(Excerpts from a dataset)
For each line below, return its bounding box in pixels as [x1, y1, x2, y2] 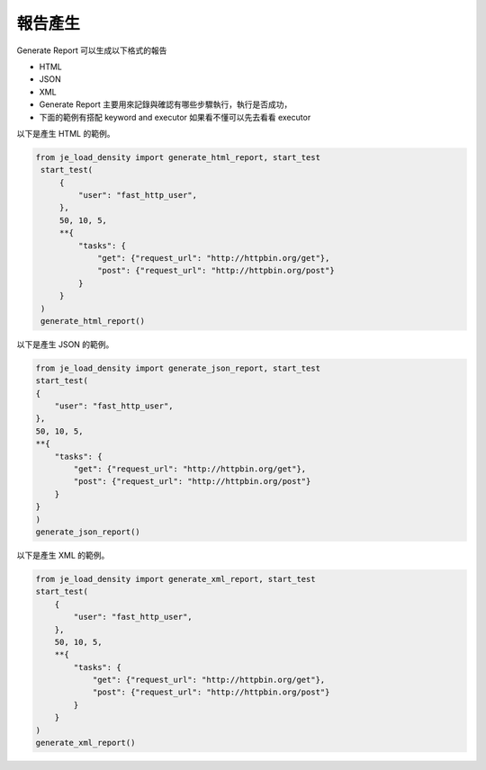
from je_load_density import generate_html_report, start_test [35, 152, 321, 162]
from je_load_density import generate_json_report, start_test [35, 363, 321, 373]
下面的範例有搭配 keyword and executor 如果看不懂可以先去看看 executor [39, 112, 311, 122]
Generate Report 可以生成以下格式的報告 [16, 45, 167, 56]
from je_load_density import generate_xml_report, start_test [35, 574, 316, 584]
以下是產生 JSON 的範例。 [16, 338, 114, 350]
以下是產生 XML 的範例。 [16, 550, 110, 560]
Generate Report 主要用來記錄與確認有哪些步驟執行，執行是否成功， [39, 99, 292, 110]

Your instructions:
Start at the line containing "Generate Report 可以生成以下格式的報告 [16, 45, 167, 56]". Repeat it and each line after it, word for word, to the end of the records.

Written answer:
Generate Report 可以生成以下格式的報告 [16, 45, 167, 56]
from je_load_density import generate_xml_report, start_test [35, 574, 316, 584]
以下是產生 JSON 的範例。 [16, 338, 114, 350]
以下是產生 XML 的範例。 [16, 550, 110, 560]
Generate Report 主要用來記錄與確認有哪些步驟執行，執行是否成功， [39, 99, 292, 110]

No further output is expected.